> **Instructions for the task**
Starting at the line that contains "pixels as (x, y)" and stopping at the line that contains "Give the centre of each line below as [x, y].", restate each line of the records below exactly. Omit the pictures.

-- Opening Marker --

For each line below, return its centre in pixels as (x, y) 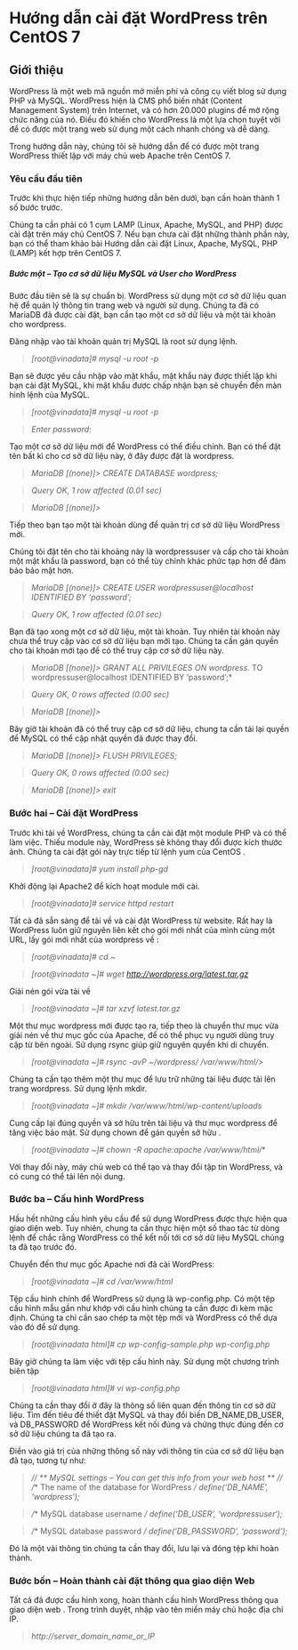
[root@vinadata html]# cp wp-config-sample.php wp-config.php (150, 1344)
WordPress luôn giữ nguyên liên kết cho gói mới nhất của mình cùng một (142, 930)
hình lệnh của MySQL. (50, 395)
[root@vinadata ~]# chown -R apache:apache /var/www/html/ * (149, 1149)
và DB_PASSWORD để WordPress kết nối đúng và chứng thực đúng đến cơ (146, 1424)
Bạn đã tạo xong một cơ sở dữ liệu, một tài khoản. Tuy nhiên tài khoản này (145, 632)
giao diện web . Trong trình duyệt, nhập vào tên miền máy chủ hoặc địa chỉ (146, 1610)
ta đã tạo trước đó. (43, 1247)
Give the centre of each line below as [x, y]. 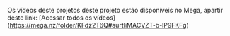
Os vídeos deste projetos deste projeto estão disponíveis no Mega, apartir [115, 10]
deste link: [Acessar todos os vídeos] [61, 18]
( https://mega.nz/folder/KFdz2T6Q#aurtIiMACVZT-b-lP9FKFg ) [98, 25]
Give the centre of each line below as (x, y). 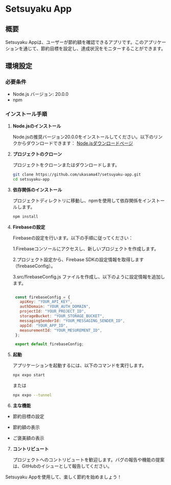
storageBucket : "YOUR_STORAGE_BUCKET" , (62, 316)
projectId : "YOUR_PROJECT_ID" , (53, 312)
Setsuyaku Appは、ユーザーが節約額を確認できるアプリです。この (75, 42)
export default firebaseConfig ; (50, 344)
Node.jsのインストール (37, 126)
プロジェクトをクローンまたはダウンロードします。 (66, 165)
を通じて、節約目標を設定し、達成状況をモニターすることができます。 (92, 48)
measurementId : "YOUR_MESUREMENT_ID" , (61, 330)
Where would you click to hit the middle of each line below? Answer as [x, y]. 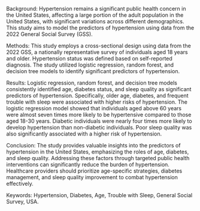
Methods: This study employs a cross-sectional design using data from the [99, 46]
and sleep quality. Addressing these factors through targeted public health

-- Closing Marker --
-- Opening Marker --

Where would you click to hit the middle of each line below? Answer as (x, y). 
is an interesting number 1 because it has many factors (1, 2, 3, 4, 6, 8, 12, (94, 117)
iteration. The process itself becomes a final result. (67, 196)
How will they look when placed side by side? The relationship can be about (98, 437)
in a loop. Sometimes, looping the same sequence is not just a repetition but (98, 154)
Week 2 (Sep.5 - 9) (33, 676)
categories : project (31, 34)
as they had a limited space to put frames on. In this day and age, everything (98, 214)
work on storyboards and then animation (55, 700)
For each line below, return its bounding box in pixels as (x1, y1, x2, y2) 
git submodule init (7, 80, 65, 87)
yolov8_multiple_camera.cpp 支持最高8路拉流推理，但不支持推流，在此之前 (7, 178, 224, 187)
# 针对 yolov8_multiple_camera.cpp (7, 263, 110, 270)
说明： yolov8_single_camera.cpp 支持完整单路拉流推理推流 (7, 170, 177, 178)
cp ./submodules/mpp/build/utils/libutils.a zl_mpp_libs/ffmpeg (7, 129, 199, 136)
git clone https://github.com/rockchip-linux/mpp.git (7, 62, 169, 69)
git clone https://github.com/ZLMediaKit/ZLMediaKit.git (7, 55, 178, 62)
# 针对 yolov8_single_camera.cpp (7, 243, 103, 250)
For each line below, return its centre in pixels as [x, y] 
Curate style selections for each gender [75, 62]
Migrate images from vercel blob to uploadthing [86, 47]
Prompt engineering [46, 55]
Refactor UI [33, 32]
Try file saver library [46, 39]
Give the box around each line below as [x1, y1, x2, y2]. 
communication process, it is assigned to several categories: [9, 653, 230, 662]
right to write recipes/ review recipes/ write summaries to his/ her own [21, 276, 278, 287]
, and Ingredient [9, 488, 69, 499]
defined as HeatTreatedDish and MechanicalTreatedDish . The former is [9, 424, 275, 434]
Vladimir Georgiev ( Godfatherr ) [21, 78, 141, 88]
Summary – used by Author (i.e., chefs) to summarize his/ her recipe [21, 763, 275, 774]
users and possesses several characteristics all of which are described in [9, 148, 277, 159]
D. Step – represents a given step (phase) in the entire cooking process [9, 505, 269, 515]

-- Closing Marker --

> **Exercise output**
For each line below, return its centre in pixels as (x, y) 
[root@vinadata html]# cp wp-config-sample.php wp-config.php (150, 1344)
WordPress luôn giữ nguyên liên kết cho gói mới nhất của mình cùng một (142, 930)
hình lệnh của MySQL. (50, 395)
[root@vinadata ~]# chown -R apache:apache /var/www/html/ * (149, 1149)
và DB_PASSWORD để WordPress kết nối đúng và chứng thực đúng đến cơ (146, 1424)
Bạn đã tạo xong một cơ sở dữ liệu, một tài khoản. Tuy nhiên tài khoản này (145, 632)
giao diện web . Trong trình duyệt, nhập vào tên miền máy chủ hoặc địa chỉ (146, 1610)
ta đã tạo trước đó. (43, 1247)
Give the centre of each line below as [x, y]. 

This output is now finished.